__What this task involves__.
From the first line to the last, output the records exactly and drop any images.

Records from a data source:

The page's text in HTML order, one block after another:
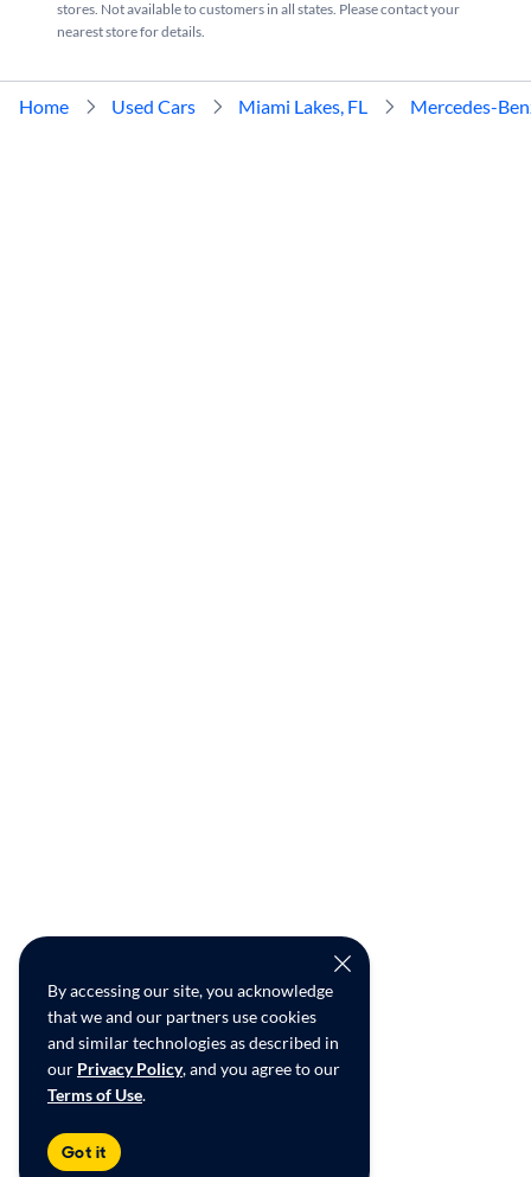
By accessing our site, you acknowledge
that we and our partners use cookies
and similar technologies as described in
our Privacy Policy, and you agree to our
Terms of Use.
Got it
stores. Not available to customers in all states. Please contact your
nearest store for details.
Home Used Cars Miami Lakes, FL Mercedes-

__Exercise response__.
The page's text in HTML order, one block after another:
By accessing our site, you acknowledge
that we and our partners use cookies
and similar technologies as described in
our Privacy Policy, and you agree to our
Terms of Use.
Got it
stores. Not available to customers in all states. Please contact your
nearest store for details.
Home Used Cars Miami Lakes, FL Mercedes-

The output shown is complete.